Now it will be described how the transfer functions G_{1} (p), G_{2} (p_{1}, p_{2}), G_{3} (p_{1}, p_{2}, p_{3}), . . . KL_{2} (p_{1}, p_{2}), KL_{3} (p_{1}, p_{2}, p_{3}), . . . Km_{2} (p_{1}, p_{2}), Km_{3} (p_{1}, p_{2}, p_{3}), . . . can be derived.

A first possibility, which follows directly from the formulae (5), (6), (7), (12a), (13a), (12c) and (13c), is to perform measurements on the transducer 2 and to derive in this way the transfer functions H_{1} (p), H_{2} (p_{1}, p_{2}), H_{3} (p_{1}, p_{2}, p_{3}), . . . and to derive thereafter the relevant transfer functions from the above-mentioned formulae.

A different possibility is to describe the most important non-linearities of a transducer in a model and to determine the transfer function starting therefrom. This last mentioned method will be explained with reference to the following calculation, which is applied to a transducer in the form of an electrodynamic loudspeaker. The basis is the arrangement shown in FIG. 5 (without the additional network 48), only the second order component being compensated for in the network 43'. For low frequencies the behaviour of an electrodynamic loudspeaker can be represented by the electric equivalent circuit of the mobility type shown in FIG. 6 (see L. L. Beranek, "Acoustics", FIG. 3.43). The acoustic section is included in the mechanical parameters.
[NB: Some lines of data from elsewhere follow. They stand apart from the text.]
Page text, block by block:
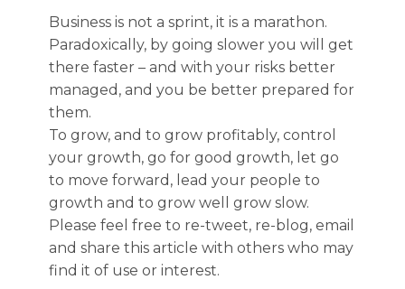
Business is not a sprint, it is a marathon.
Paradoxically, by going slower you will get
there faster – and with your risks better
managed, and you be better prepared for
them.
To grow, and to grow profitably, control
your growth, go for good growth, let go
to move forward, lead your people to
growth and to grow well grow slow.
Please feel free to re-tweet, re-blog, email
and share this article with others who may
find it of use or interest.

The dominant non-linearities of a present-day electrodynamic loudspeaker are:

(a) A finite magnetic field as a result of which the power factor Bl becomes position-dependent:

Bl=Bl_{o}+Bl_{1}.u+Bl_{2}.u^{2}(16)

wherein B represents the magnetic induction in the air gap of the magnetic circuit and l represents the effective length of the voice-coil winding in the air gap, y being the excursion of the voice coil.

(b) a position-dependent inductance L_{e} of the voice coil:

L_{e}=L_{eo}+L_{e1}.u+L_{e2}.u^{2}(17)

(c) a non-linear mechanical spring formed by the suspension:

k=k_{o}+k_{1}.u+k_{2}.u^{2}(18)

The coefficients Bl_{o}, Bl_{1} etc. can be determined empirically. Starting from these relations and the fundamental relations of the linear model:

F=Bl.i

U=Bl.v (20)

-E_{g}+i.R_{e}+(d/dt)(L_{e}.i)+U=0 (21)

F=m.a+R_{m}.v+k.u (22)

v=du/dt, a=dv/dt (23)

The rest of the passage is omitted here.